= TASK GOAL =
Print the data that follows, exactly and completely.

= STUDY MATERIAL =
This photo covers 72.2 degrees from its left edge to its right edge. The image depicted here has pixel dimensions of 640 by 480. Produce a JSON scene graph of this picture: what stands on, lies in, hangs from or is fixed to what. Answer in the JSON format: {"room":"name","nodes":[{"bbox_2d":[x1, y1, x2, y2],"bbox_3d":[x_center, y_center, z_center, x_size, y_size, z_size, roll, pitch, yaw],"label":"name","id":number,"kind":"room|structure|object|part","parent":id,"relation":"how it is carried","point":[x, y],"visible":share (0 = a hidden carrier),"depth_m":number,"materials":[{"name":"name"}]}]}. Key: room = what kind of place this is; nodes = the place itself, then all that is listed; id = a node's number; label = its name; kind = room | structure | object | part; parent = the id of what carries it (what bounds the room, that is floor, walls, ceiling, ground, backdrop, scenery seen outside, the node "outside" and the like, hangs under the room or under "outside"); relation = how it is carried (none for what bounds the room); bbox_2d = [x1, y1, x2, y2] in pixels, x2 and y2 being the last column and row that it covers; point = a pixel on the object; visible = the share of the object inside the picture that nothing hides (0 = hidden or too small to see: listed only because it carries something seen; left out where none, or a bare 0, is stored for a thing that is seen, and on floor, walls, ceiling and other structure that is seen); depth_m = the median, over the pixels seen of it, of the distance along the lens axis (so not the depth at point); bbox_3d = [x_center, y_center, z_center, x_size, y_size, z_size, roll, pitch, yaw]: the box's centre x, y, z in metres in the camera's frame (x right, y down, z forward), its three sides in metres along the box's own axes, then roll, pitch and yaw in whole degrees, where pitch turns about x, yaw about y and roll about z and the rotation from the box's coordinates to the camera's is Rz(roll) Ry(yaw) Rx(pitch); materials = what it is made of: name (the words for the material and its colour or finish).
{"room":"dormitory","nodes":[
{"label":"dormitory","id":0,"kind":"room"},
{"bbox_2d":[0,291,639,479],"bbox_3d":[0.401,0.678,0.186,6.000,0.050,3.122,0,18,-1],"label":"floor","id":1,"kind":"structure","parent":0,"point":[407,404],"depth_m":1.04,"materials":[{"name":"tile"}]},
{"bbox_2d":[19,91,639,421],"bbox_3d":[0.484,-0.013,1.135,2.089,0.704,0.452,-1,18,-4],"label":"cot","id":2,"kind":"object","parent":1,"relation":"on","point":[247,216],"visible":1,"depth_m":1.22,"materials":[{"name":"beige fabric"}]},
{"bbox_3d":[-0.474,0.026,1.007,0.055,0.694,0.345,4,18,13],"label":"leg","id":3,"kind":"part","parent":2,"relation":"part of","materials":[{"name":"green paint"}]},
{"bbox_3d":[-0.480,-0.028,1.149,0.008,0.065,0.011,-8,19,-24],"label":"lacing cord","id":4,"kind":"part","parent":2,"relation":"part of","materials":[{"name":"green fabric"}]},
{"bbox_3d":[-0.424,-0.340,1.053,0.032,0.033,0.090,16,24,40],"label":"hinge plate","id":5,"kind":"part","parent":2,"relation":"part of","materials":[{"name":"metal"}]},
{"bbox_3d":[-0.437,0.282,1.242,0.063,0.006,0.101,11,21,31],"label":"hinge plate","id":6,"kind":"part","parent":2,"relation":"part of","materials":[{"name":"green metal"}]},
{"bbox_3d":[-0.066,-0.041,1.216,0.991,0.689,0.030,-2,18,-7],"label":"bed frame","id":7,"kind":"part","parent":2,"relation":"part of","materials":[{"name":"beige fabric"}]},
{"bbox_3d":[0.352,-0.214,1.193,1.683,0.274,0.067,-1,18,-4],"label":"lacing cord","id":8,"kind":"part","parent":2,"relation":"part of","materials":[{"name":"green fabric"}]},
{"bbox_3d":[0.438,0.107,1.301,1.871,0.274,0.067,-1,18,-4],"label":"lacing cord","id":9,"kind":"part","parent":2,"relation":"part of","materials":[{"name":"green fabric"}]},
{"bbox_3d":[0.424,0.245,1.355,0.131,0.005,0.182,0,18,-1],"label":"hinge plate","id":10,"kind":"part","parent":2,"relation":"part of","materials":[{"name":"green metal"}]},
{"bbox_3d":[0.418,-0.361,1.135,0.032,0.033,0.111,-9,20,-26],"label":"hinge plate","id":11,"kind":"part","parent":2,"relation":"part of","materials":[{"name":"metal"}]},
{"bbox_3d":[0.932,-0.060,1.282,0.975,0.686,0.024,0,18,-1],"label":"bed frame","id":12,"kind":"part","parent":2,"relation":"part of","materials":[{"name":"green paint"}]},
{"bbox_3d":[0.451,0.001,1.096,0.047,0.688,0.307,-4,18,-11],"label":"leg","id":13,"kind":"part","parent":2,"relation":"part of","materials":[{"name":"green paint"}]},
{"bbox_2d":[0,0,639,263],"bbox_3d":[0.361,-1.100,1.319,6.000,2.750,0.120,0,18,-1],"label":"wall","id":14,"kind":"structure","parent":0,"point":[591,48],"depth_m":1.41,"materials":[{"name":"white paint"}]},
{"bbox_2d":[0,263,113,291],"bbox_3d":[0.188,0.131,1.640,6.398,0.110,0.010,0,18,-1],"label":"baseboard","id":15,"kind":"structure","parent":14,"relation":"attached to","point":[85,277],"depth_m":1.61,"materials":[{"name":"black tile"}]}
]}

= SOLUTION TO THIS EXERCISE =
This photo covers 72.2 degrees from its left edge to its right edge. The image depicted here has pixel dimensions of 640 by 480. Produce a JSON scene graph of this picture: what stands on, lies in, hangs from or is fixed to what. Answer in the JSON format: {"room":"name","nodes":[{"bbox_2d":[x1, y1, x2, y2],"bbox_3d":[x_center, y_center, z_center, x_size, y_size, z_size, roll, pitch, yaw],"label":"name","id":number,"kind":"room|structure|object|part","parent":id,"relation":"how it is carried","point":[x, y],"visible":share (0 = a hidden carrier),"depth_m":number,"materials":[{"name":"name"}]}]}. Key: room = what kind of place this is; nodes = the place itself, then all that is listed; id = a node's number; label = its name; kind = room | structure | object | part; parent = the id of what carries it (what bounds the room, that is floor, walls, ceiling, ground, backdrop, scenery seen outside, the node "outside" and the like, hangs under the room or under "outside"); relation = how it is carried (none for what bounds the room); bbox_2d = [x1, y1, x2, y2] in pixels, x2 and y2 being the last column and row that it covers; point = a pixel on the object; visible = the share of the object inside the picture that nothing hides (0 = hidden or too small to see: listed only because it carries something seen; left out where none, or a bare 0, is stored for a thing that is seen, and on floor, walls, ceiling and other structure that is seen); depth_m = the median, over the pixels seen of it, of the distance along the lens axis (so not the depth at point); bbox_3d = [x_center, y_center, z_center, x_size, y_size, z_size, roll, pitch, yaw]: the box's centre x, y, z in metres in the camera's frame (x right, y down, z forward), its three sides in metres along the box's own axes, then roll, pitch and yaw in whole degrees, where pitch turns about x, yaw about y and roll about z and the rotation from the box's coordinates to the camera's is Rz(roll) Ry(yaw) Rx(pitch); materials = what it is made of: name (the words for the material and its colour or finish).
{"room":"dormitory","nodes":[
{"label":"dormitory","id":0,"kind":"room"},
{"bbox_2d":[0,291,639,479],"bbox_3d":[0.401,0.678,0.186,6.000,0.050,3.122,0,18,-1],"label":"floor","id":1,"kind":"structure","parent":0,"point":[407,404],"depth_m":1.04,"materials":[{"name":"tile"}]},
{"bbox_2d":[19,91,639,421],"bbox_3d":[0.484,-0.013,1.135,2.089,0.704,0.452,-1,18,-4],"label":"cot","id":2,"kind":"object","parent":1,"relation":"on","point":[247,216],"visible":1,"depth_m":1.22,"materials":[{"name":"beige fabric"}]},
{"bbox_3d":[-0.474,0.026,1.007,0.055,0.694,0.345,4,18,13],"label":"leg","id":3,"kind":"part","parent":2,"relation":"part of","materials":[{"name":"green paint"}]},
{"bbox_3d":[-0.480,-0.028,1.149,0.008,0.065,0.011,-8,19,-24],"label":"lacing cord","id":4,"kind":"part","parent":2,"relation":"part of","materials":[{"name":"green fabric"}]},
{"bbox_3d":[-0.424,-0.340,1.053,0.032,0.033,0.090,16,24,40],"label":"hinge plate","id":5,"kind":"part","parent":2,"relation":"part of","materials":[{"name":"metal"}]},
{"bbox_3d":[-0.437,0.282,1.242,0.063,0.006,0.101,11,21,31],"label":"hinge plate","id":6,"kind":"part","parent":2,"relation":"part of","materials":[{"name":"green metal"}]},
{"bbox_3d":[-0.066,-0.041,1.216,0.991,0.689,0.030,-2,18,-7],"label":"bed frame","id":7,"kind":"part","parent":2,"relation":"part of","materials":[{"name":"beige fabric"}]},
{"bbox_3d":[0.352,-0.214,1.193,1.683,0.274,0.067,-1,18,-4],"label":"lacing cord","id":8,"kind":"part","parent":2,"relation":"part of","materials":[{"name":"green fabric"}]},
{"bbox_3d":[0.438,0.107,1.301,1.871,0.274,0.067,-1,18,-4],"label":"lacing cord","id":9,"kind":"part","parent":2,"relation":"part of","materials":[{"name":"green fabric"}]},
{"bbox_3d":[0.424,0.245,1.355,0.131,0.005,0.182,0,18,-1],"label":"hinge plate","id":10,"kind":"part","parent":2,"relation":"part of","materials":[{"name":"green metal"}]},
{"bbox_3d":[0.418,-0.361,1.135,0.032,0.033,0.111,-9,20,-26],"label":"hinge plate","id":11,"kind":"part","parent":2,"relation":"part of","materials":[{"name":"metal"}]},
{"bbox_3d":[0.932,-0.060,1.282,0.975,0.686,0.024,0,18,-1],"label":"bed frame","id":12,"kind":"part","parent":2,"relation":"part of","materials":[{"name":"green paint"}]},
{"bbox_3d":[0.451,0.001,1.096,0.047,0.688,0.307,-4,18,-11],"label":"leg","id":13,"kind":"part","parent":2,"relation":"part of","materials":[{"name":"green paint"}]},
{"bbox_2d":[0,0,639,263],"bbox_3d":[0.361,-1.100,1.319,6.000,2.750,0.120,0,18,-1],"label":"wall","id":14,"kind":"structure","parent":0,"point":[591,48],"depth_m":1.41,"materials":[{"name":"white paint"}]},
{"bbox_2d":[0,263,113,291],"bbox_3d":[0.188,0.131,1.640,6.398,0.110,0.010,0,18,-1],"label":"baseboard","id":15,"kind":"structure","parent":14,"relation":"attached to","point":[85,277],"depth_m":1.61,"materials":[{"name":"black tile"}]}
]}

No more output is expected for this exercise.